Data to examine: Begin

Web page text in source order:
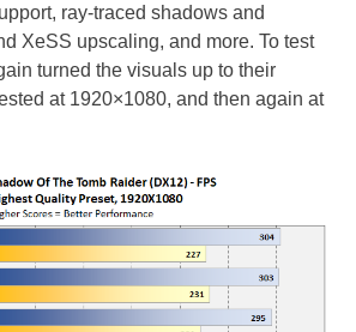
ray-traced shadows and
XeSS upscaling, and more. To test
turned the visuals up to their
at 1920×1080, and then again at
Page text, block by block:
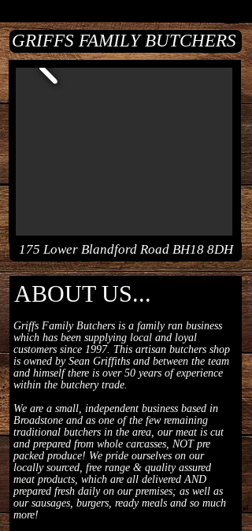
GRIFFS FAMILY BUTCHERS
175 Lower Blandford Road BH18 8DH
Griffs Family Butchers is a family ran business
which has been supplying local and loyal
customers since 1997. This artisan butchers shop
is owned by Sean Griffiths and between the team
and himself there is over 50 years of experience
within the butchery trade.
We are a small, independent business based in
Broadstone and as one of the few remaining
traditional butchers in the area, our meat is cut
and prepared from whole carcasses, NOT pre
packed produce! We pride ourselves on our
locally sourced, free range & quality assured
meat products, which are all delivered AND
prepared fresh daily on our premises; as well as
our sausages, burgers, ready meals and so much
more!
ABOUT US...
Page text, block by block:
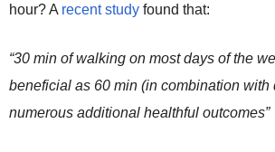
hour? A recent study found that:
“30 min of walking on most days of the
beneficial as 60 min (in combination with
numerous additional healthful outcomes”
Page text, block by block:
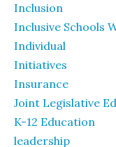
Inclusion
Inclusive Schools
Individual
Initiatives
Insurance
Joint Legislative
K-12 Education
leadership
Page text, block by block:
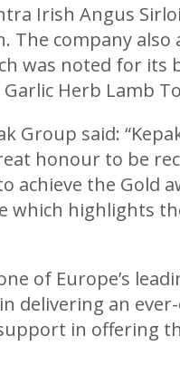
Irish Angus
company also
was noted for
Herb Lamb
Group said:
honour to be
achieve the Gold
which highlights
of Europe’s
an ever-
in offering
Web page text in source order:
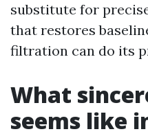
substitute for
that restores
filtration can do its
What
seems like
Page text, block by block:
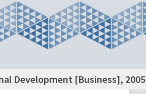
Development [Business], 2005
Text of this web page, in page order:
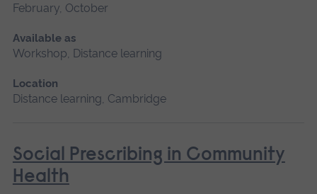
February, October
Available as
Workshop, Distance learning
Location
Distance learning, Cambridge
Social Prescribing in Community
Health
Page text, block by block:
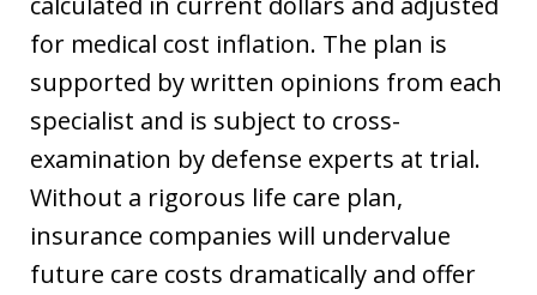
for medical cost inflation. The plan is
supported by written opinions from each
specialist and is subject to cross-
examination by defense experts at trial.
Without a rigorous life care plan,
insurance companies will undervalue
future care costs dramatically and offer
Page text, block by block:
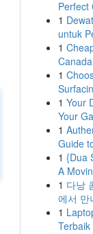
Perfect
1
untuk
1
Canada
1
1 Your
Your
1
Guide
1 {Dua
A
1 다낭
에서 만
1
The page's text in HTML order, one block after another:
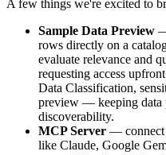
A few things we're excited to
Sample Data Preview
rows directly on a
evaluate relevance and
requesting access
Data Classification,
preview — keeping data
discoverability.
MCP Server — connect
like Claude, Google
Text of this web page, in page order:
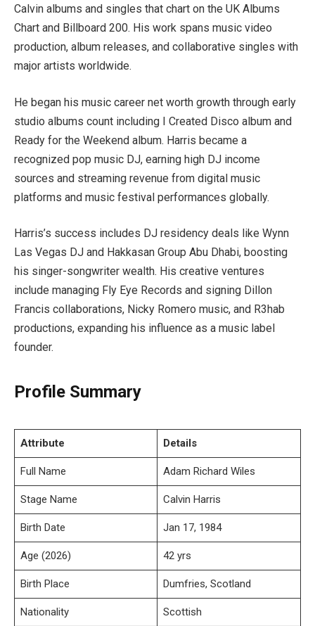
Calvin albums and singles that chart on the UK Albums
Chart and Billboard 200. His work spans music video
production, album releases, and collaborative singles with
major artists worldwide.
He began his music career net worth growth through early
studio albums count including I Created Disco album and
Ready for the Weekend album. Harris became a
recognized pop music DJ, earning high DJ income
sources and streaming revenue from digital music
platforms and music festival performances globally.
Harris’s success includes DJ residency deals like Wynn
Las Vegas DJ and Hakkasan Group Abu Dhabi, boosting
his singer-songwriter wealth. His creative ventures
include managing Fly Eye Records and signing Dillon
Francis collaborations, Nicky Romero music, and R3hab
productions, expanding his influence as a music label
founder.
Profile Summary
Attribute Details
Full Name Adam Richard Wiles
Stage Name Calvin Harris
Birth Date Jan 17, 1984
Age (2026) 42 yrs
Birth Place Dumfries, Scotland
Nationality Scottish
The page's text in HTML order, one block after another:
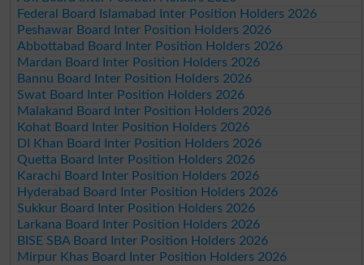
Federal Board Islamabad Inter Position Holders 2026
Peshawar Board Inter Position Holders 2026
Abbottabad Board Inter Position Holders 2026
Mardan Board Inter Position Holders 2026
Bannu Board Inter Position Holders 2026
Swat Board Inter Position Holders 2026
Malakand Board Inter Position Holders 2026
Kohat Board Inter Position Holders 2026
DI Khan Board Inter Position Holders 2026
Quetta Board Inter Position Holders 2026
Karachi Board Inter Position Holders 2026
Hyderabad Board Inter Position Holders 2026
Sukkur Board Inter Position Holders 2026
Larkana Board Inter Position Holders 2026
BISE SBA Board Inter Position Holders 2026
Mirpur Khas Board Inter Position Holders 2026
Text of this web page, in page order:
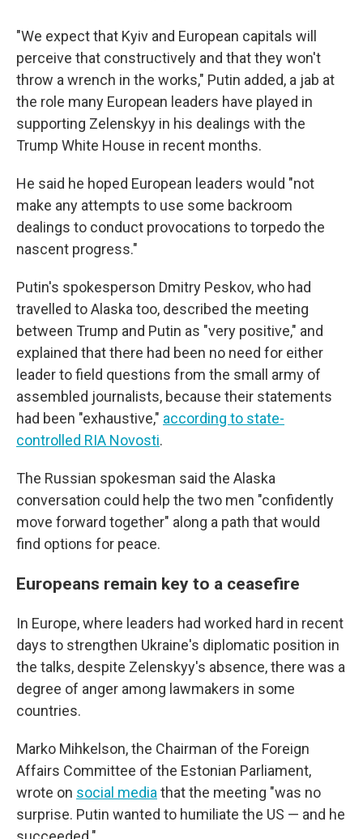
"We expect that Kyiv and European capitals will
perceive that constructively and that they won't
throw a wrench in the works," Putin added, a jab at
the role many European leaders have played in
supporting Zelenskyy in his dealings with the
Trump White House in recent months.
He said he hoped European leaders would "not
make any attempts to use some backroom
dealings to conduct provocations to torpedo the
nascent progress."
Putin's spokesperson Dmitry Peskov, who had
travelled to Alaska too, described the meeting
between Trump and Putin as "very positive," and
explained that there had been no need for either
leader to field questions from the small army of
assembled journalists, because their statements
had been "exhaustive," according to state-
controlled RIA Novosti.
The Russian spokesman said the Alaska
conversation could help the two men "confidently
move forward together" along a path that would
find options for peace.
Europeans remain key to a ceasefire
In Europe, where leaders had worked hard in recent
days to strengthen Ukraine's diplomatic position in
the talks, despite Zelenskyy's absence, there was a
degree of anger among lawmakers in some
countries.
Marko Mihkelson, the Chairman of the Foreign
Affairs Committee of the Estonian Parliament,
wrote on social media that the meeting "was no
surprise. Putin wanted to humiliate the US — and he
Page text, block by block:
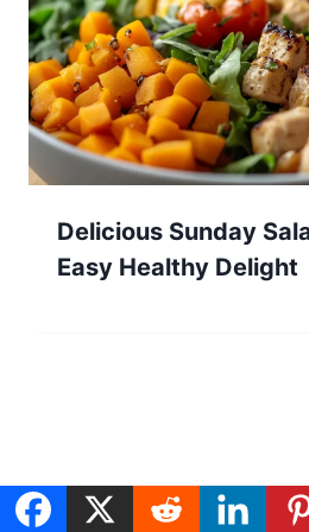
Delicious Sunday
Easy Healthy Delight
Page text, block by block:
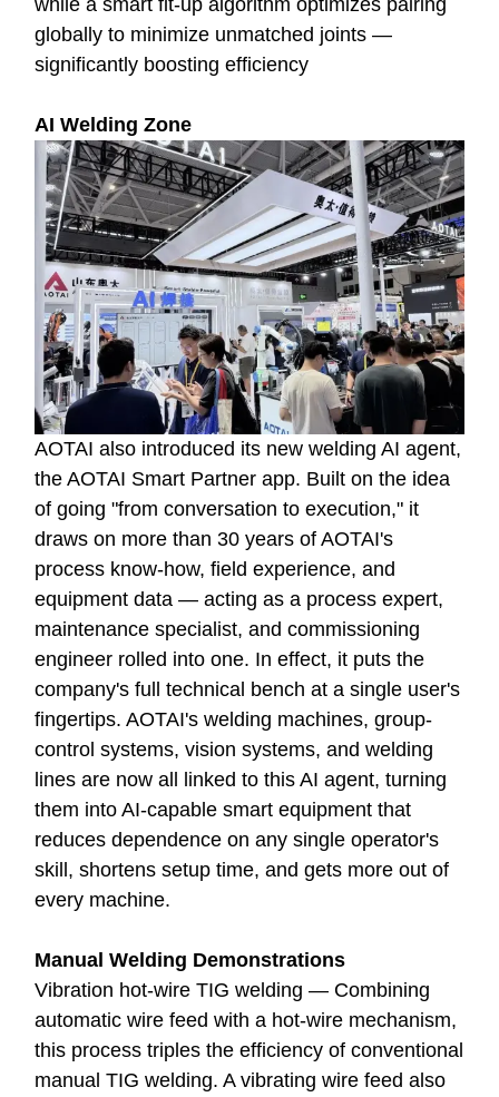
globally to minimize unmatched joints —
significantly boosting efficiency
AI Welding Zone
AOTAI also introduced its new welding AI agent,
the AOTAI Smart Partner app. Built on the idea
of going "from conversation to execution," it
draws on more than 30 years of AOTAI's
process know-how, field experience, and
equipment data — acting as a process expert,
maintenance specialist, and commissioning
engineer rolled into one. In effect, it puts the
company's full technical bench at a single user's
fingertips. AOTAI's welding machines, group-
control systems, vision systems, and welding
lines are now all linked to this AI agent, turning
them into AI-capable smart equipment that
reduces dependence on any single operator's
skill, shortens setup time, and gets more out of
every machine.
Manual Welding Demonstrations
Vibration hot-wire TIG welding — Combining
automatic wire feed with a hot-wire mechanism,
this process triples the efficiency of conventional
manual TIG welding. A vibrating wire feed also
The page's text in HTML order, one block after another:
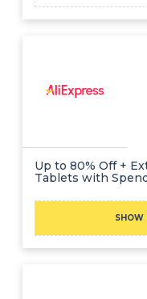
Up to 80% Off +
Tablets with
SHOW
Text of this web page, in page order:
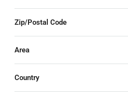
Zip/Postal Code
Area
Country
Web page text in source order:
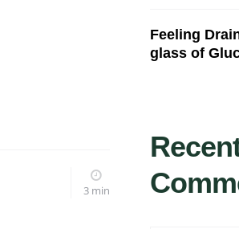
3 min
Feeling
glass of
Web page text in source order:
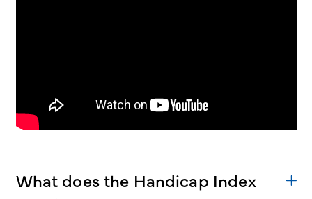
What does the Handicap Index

Data to examine: End

### [Problem requirements]
Leave the pictures out and reproduce every record above exactly.

### [Solution to the exercise]
Web page text in source order:
ray-traced shadows and
XeSS upscaling, and more. To test
turned the visuals up to their
at 1920×1080, and then again at
Page text, block by block:
GRIFFS FAMILY BUTCHERS
175 Lower Blandford Road BH18 8DH
Griffs Family Butchers is a family ran business
which has been supplying local and loyal
customers since 1997. This artisan butchers shop
is owned by Sean Griffiths and between the team
and himself there is over 50 years of experience
within the butchery trade.
We are a small, independent business based in
Broadstone and as one of the few remaining
traditional butchers in the area, our meat is cut
and prepared from whole carcasses, NOT pre
packed produce! We pride ourselves on our
locally sourced, free range & quality assured
meat products, which are all delivered AND
prepared fresh daily on our premises; as well as
our sausages, burgers, ready meals and so much
more!
ABOUT US...
Page text, block by block:
hour? A recent study found that:
“30 min of walking on most days of the
beneficial as 60 min (in combination with
numerous additional healthful outcomes”
Page text, block by block:
Inclusion
Inclusive Schools
Individual
Initiatives
Insurance
Joint Legislative
K-12 Education
leadership
Page text, block by block:
Irish Angus
company also
was noted for
Herb Lamb
Group said:
honour to be
achieve the Gold
which highlights
of Europe’s
an ever-
in offering
Web page text in source order:
substitute for
that restores
filtration can do its
What
seems like
Page text, block by block:
Development [Business], 2005
Text of this web page, in page order:
February, October
Available as
Workshop, Distance learning
Location
Distance learning, Cambridge
Social Prescribing in Community
Health
Page text, block by block:
for medical cost inflation. The plan is
supported by written opinions from each
specialist and is subject to cross-
examination by defense experts at trial.
Without a rigorous life care plan,
insurance companies will undervalue
future care costs dramatically and offer
Page text, block by block:
Perfect
1
untuk
1
Canada
1
1 Your
Your
1
Guide
1 {Dua
A
1 다낭
에서 만
1
The page's text in HTML order, one block after another:
A few things we're excited to
Sample Data Preview
rows directly on a
evaluate relevance and
requesting access
Data Classification,
preview — keeping data
discoverability.
MCP Server — connect
like Claude, Google
Text of this web page, in page order:
Calvin albums and singles that chart on the UK Albums
Chart and Billboard 200. His work spans music video
production, album releases, and collaborative singles with
major artists worldwide.
He began his music career net worth growth through early
studio albums count including I Created Disco album and
Ready for the Weekend album. Harris became a
recognized pop music DJ, earning high DJ income
sources and streaming revenue from digital music
platforms and music festival performances globally.
Harris’s success includes DJ residency deals like Wynn
Las Vegas DJ and Hakkasan Group Abu Dhabi, boosting
his singer-songwriter wealth. His creative ventures
include managing Fly Eye Records and signing Dillon
Francis collaborations, Nicky Romero music, and R3hab
productions, expanding his influence as a music label
founder.
Profile Summary
Attribute Details
Full Name Adam Richard Wiles
Stage Name Calvin Harris
Birth Date Jan 17, 1984
Age (2026) 42 yrs
Birth Place Dumfries, Scotland
Nationality Scottish
The page's text in HTML order, one block after another:
Federal Board Islamabad Inter Position Holders 2026
Peshawar Board Inter Position Holders 2026
Abbottabad Board Inter Position Holders 2026
Mardan Board Inter Position Holders 2026
Bannu Board Inter Position Holders 2026
Swat Board Inter Position Holders 2026
Malakand Board Inter Position Holders 2026
Kohat Board Inter Position Holders 2026
DI Khan Board Inter Position Holders 2026
Quetta Board Inter Position Holders 2026
Karachi Board Inter Position Holders 2026
Hyderabad Board Inter Position Holders 2026
Sukkur Board Inter Position Holders 2026
Larkana Board Inter Position Holders 2026
BISE SBA Board Inter Position Holders 2026
Mirpur Khas Board Inter Position Holders 2026
Text of this web page, in page order:
"We expect that Kyiv and European capitals will
perceive that constructively and that they won't
throw a wrench in the works," Putin added, a jab at
the role many European leaders have played in
supporting Zelenskyy in his dealings with the
Trump White House in recent months.
He said he hoped European leaders would "not
make any attempts to use some backroom
dealings to conduct provocations to torpedo the
nascent progress."
Putin's spokesperson Dmitry Peskov, who had
travelled to Alaska too, described the meeting
between Trump and Putin as "very positive," and
explained that there had been no need for either
leader to field questions from the small army of
assembled journalists, because their statements
had been "exhaustive," according to state-
controlled RIA Novosti.
The Russian spokesman said the Alaska
conversation could help the two men "confidently
move forward together" along a path that would
find options for peace.
Europeans remain key to a ceasefire
In Europe, where leaders had worked hard in recent
days to strengthen Ukraine's diplomatic position in
the talks, despite Zelenskyy's absence, there was a
degree of anger among lawmakers in some
countries.
Marko Mihkelson, the Chairman of the Foreign
Affairs Committee of the Estonian Parliament,
wrote on social media that the meeting "was no
surprise. Putin wanted to humiliate the US — and he
Page text, block by block:
Delicious Sunday
Easy Healthy Delight
Page text, block by block:
globally to minimize unmatched joints —
significantly boosting efficiency
AI Welding Zone
AOTAI also introduced its new welding AI agent,
the AOTAI Smart Partner app. Built on the idea
of going "from conversation to execution," it
draws on more than 30 years of AOTAI's
process know-how, field experience, and
equipment data — acting as a process expert,
maintenance specialist, and commissioning
engineer rolled into one. In effect, it puts the
company's full technical bench at a single user's
fingertips. AOTAI's welding machines, group-
control systems, vision systems, and welding
lines are now all linked to this AI agent, turning
them into AI-capable smart equipment that
reduces dependence on any single operator's
skill, shortens setup time, and gets more out of
every machine.
Manual Welding Demonstrations
Vibration hot-wire TIG welding — Combining
automatic wire feed with a hot-wire mechanism,
this process triples the efficiency of conventional
manual TIG welding. A vibrating wire feed also
The page's text in HTML order, one block after another:
Up to 80% Off +
Tablets with
SHOW
Text of this web page, in page order:
Zip/Postal Code
Area
Country
Web page text in source order:
3 min
Feeling
glass of
Web page text in source order:
What does the Handicap Index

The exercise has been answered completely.